La conception principale de la "démarche" japonaise
est d'établir les buts nationaux à mi-parcours pour "chaque pays
important de l'émission" par calculer la réduction potentielle de
l'émission dans tous les secteurs.
(Photo: Xinhua)
Le Japon souhaite inscrire sa proposition dans la
première étape des négociation après Bangkok sous une forme d'un
"atelier", mais cette idée a été rejetée par les pays en
développement.
Cette "démarche sectorielle" est originalement
définie dans la Convention comme une option pour les pays développés à
atteindre la cible d'améliorer la technologie énergétique.
Les discussions sur le projet final du plan sont
commencées après la minuit lorsque le Japon a poussé fermement sur cette
affaire et les pays n'ont pas pu de parvenir à un concensus.
Su Wei, directeur général du bureau du changement
climatique de la Commission nationale du Développement et de la Réforme, a
déclaré à Xinhua que la proposition japonaise vise à transférer
la responsabilité des pays développés aux industries individuelles
dans les pays développés et les pays en développement.

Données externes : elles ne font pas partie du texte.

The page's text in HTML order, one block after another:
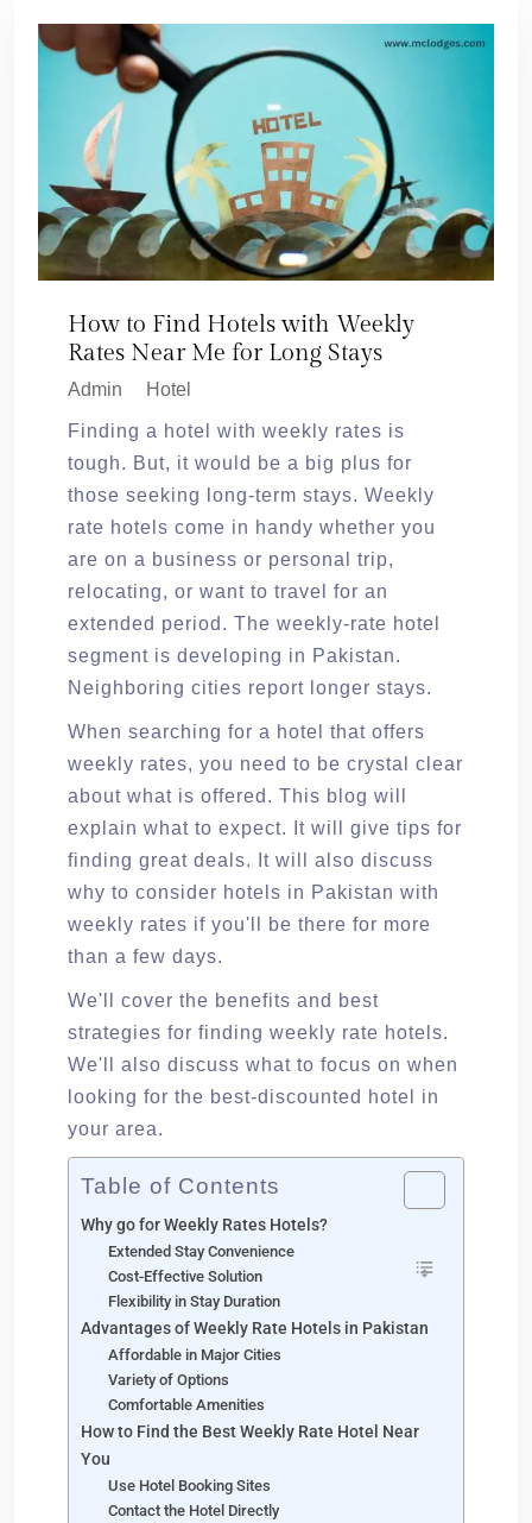
How to Find Hotels with Weekly
Rates Near Me for Long Stays
Admin Hotel
Finding a hotel with weekly rates is
tough. But, it would be a big plus for
those seeking long-term stays. Weekly
rate hotels come in handy whether you
are on a business or personal trip,
relocating, or want to travel for an
extended period. The weekly-rate hotel
segment is developing in Pakistan.
Neighboring cities report longer stays.
When searching for a hotel that offers
weekly rates, you need to be crystal clear
about what is offered. This blog will
explain what to expect. It will give tips for
finding great deals. It will also discuss
why to consider hotels in Pakistan with
weekly rates if you'll be there for more
than a few days.
We'll cover the benefits and best
strategies for finding weekly rate hotels.
We'll also discuss what to focus on when
looking for the best-discounted hotel in
your area.
Table of Contents
Why go for Weekly Rates Hotels?
Extended Stay Convenience
Cost-Effective Solution
Flexibility in Stay Duration
Advantages of Weekly Rate Hotels in Pakistan
Affordable in Major Cities
Variety of Options
Comfortable Amenities
How to Find the Best Weekly Rate Hotel Near
You
Use Hotel Booking Sites
Contact the Hotel Directly
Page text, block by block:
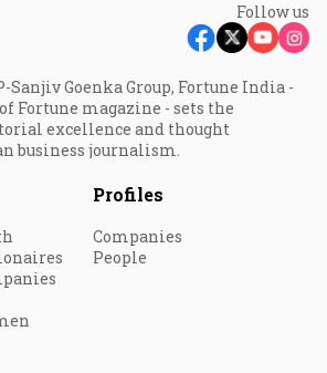
Follow us
Sanjiv Goenka Group, Fortune India -
Fortune magazine - sets the
excellence and thought
business journalism.
Profiles
Companies
People
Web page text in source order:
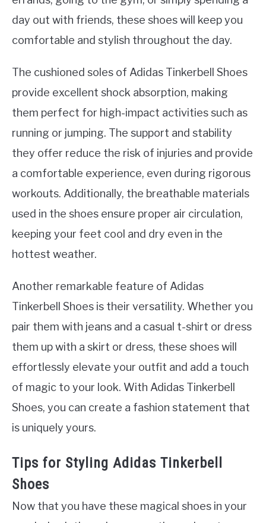
day out with friends, these shoes will keep you
comfortable and stylish throughout the day.
The cushioned soles of Adidas Tinkerbell Shoes
provide excellent shock absorption, making
them perfect for high-impact activities such as
running or jumping. The support and stability
they offer reduce the risk of injuries and provide
a comfortable experience, even during rigorous
workouts. Additionally, the breathable materials
used in the shoes ensure proper air circulation,
keeping your feet cool and dry even in the
hottest weather.
Another remarkable feature of Adidas
Tinkerbell Shoes is their versatility. Whether you
pair them with jeans and a casual t-shirt or dress
them up with a skirt or dress, these shoes will
effortlessly elevate your outfit and add a touch
of magic to your look. With Adidas Tinkerbell
Shoes, you can create a fashion statement that
is uniquely yours.
Tips for Styling Adidas Tinkerbell
Shoes
Now that you have these magical shoes in your
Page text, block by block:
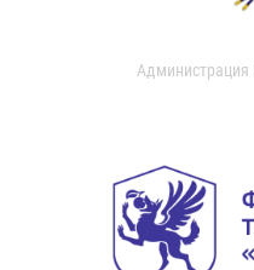
Администрация
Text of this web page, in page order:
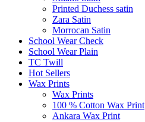
Printed Duchess satin
Zara Satin
Morrocan Satin
School Wear Check
School Wear Plain
TC Twill
Hot Sellers
Wax Prints
Wax Prints
100 % Cotton Wax Print
Ankara Wax Print
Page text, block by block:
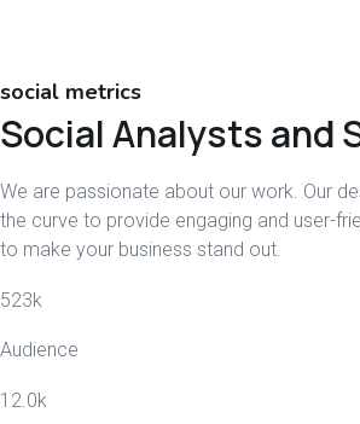
social metrics
Social Analysts and
We are passionate about our work. Our
the curve to provide engaging and user-
to make your business stand out.
523k
Audience
12.0k
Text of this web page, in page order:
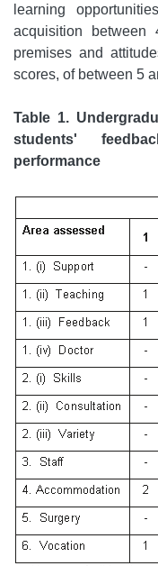
learning
acquisition
premises and
scores, of between 5
Table 1.
students'
performance
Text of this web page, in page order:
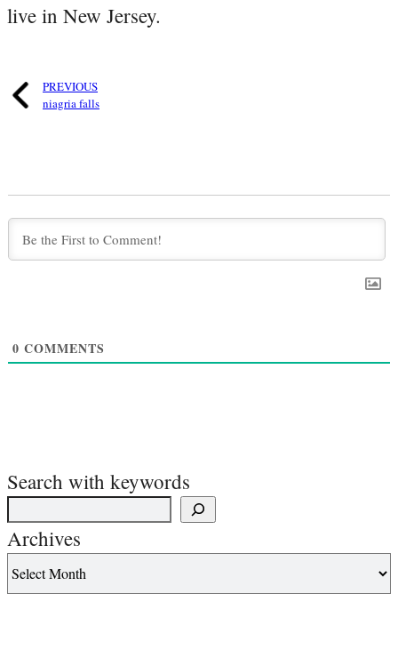
live in New Jersey.
PREVIOUS
niagria falls
0 COMMENTS
Search with keywords
Archives
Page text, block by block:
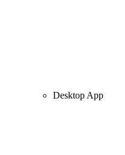
Desktop App
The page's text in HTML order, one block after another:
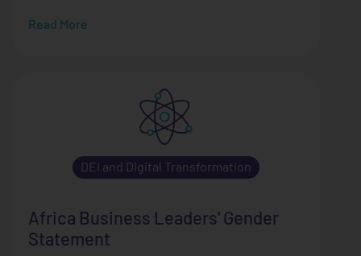
Read More
DEI and Digital Transformation
Africa Business Leaders' Gender
Statement
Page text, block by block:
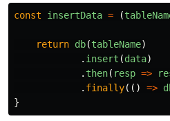
const insertData = (
return db(tableName)
. insert (data)
. then( resp =>
. finally(() =>
}
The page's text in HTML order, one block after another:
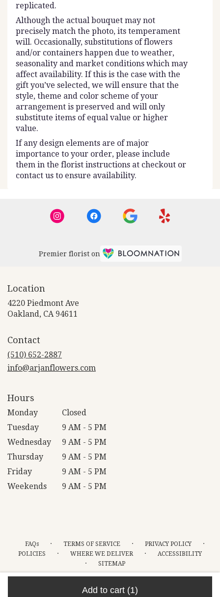
Add to cart (1)
replicated.
Although the actual bouquet may not
precisely match the photo, its temperament
will. Occasionally, substitutions of flowers
and/or containers happen due to weather,
seasonality and market conditions which may
affect availability. If this is the case with the
gift you’ve selected, we will ensure that the
style, theme and color scheme of your
arrangement is preserved and will only
substitute items of equal value or higher
value.
If any design elements are of major
importance to your order, please include
them in the florist instructions at checkout or
contact us to ensure availability.
Premier florist on
Location
4220 Piedmont Ave
Oakland, CA 94611
Contact
(510) 652-2887
info@arjanflowers.com
Hours
Monday
Closed
Tuesday
9 AM - 5 PM
Wednesday
9 AM - 5 PM
Thursday
9 AM - 5 PM
Friday
9 AM - 5 PM
Weekends
9 AM - 5 PM
FAQs · TERMS OF SERVICE · PRIVACY POLICY ·
POLICIES · WHERE WE DELIVER · ACCESSIBILITY
· SITEMAP
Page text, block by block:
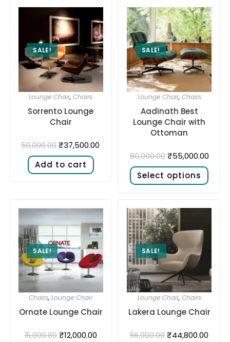
SALE!
Lounge Chair,Chairs
Sorrento Lounge
Chair
50,000.00 ₹37,500.00
Add to cart
SALE!
Lounge Chair, Chairs
Aadinath Best
Lounge Chair with
Ottoman
80,000.00 ₹55,000.00
Select options
SALE!
Chairs,Lounge Chair
Ornate Lounge Chair
15,000.00 ₹12,000.00
SALE!
Lounge Chair, Chairs
Lakera Lounge Chair
56,000.00 ₹44,800.00
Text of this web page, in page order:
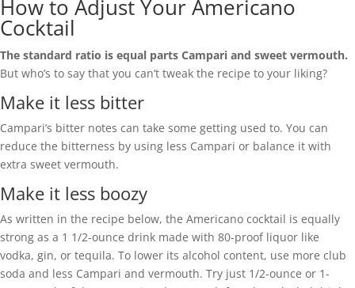
How to Adjust Your Americano
Cocktail
The standard ratio is equal parts Campari and sweet vermouth.
But who’s to say that you can’t tweak the recipe to your liking?
Make it less bitter
Campari’s bitter notes can take some getting used to. You can
reduce the bitterness by using less Campari or balance it with
extra sweet vermouth.
Make it less boozy
As written in the recipe below, the Americano cocktail is equally
strong as a 1 1/2-ounce drink made with 80-proof liquor like
vodka, gin, or tequila. To lower its alcohol content, use more club
soda and less Campari and vermouth. Try just 1/2-ounce or 1-
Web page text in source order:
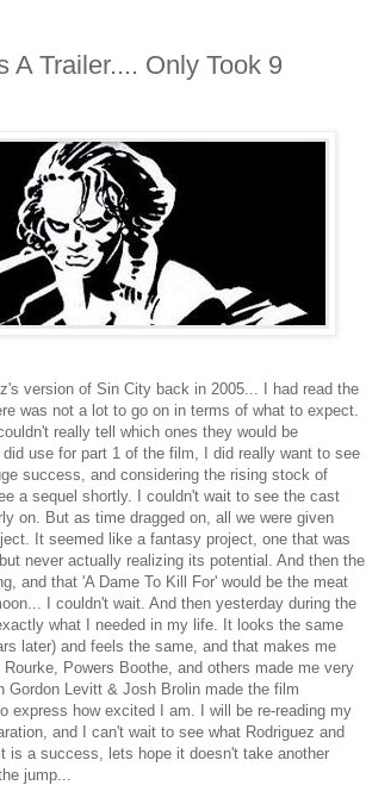
A Trailer.... Only Took 9
version of Sin City back in 2005... I had read the
was not a lot to go on in terms of what to expect.
really tell which ones they would be
use for part 1 of the film, I did really want to see
success, and considering the rising stock of
a sequel shortly. I couldn't wait to see the cast
on. But as time dragged on, all we were given
It seemed like a fantasy project, one that was
never actually realizing its potential. And then the
and that 'A Dame To Kill For' would be the meat
I couldn't wait. And then yesterday during the
what I needed in my life. It looks the same
later) and feels the same, and that makes me
Powers Boothe, and others made me very
Levitt & Josh Brolin made the film
express how excited I am. I will be re-reading my
and I can't wait to see what Rodriguez and
is a success, lets hope it doesn't take another
jump...
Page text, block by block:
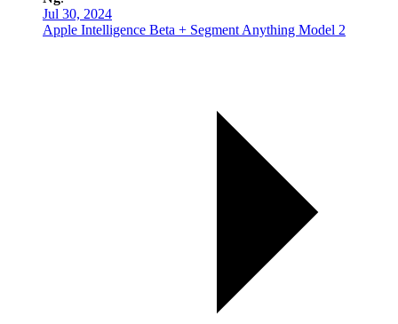
Jul 30, 2024
Apple Intelligence Beta + Segment Anything Model 2
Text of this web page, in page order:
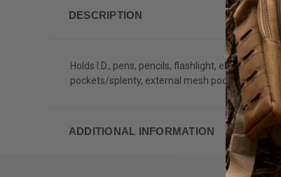
DESCRIPTION
Holds I.D., pens, pencils, flashlight,
pockets/splenty, external mesh pocket and two
ADDITIONAL INFORMATION
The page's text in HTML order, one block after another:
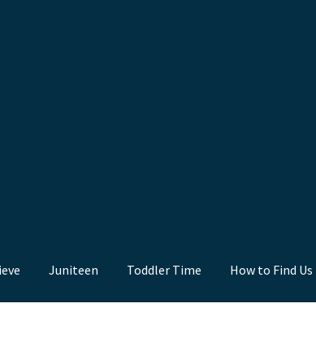
Juniteen Toddler Time How to Find Us
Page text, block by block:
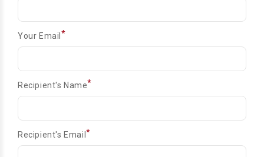
Your Email*
Recipient's Name*
Recipient's Email*
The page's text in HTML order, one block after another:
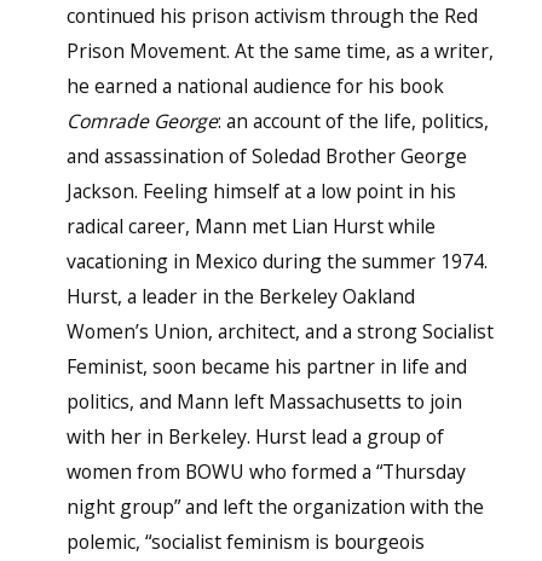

Cette tentative a été prouvée d'être non populaire
et entravera la coopération mondiale dans la lutte contre le changement
climatique, a commenté M. Su.
Intérrogé sur la prosition japonaise, Yvo de Boer,
secrétaire exécutif de la CCNUCC, a répondu que chaque pays, y compris le
Japon, s'est engagé dans les discussions et a joué un "rôle très
constructif".
Plus de 1.000 représentants viennent de plus de 160
pays ont assisté dans les discussion à Bangkok. La prochaine session aura
lieu en juin à Bonn, Allemagne, avec un peu plus de réunions, avant
la conférence du changement climatique de l'ONU à Copenhague, Danemark,
vers la fin de 2009.
Le nouvel accord prévu définira les nouveaux
engagements de la réduction des émissions de gaz à effet de serre pour les
pays industrialisés après l'expiration de la période 2008-2012 du
premier engagement du protocole de Kyoto en 1997.
Dans le cadre du protocole de Kyoto, 38 parties de
la CCNUCC, y compris l'Union européenne, les Etats-Unis, et le Japon, sont
obligés d'établir les objectifs nationaux sur la réduction des
émissions de gaz à effet de serre par une moyenne de 5,2% vers 2012
du niveau de 1990.
Les pays en développement comme la Chine, l'Inde et
les pays les moins développés, prendront les actions intérieures à
rejoindre dans la coopération mondiale sur l'atténuation et
l'adaptation du changement climatique, par réduire les emissions
avec le soutien technique et financier des pays développés, mais ne
sont pas obligés d'établir les objectifs nationaux sur la réduction des
émissions de gaz à effet, selon le protocole.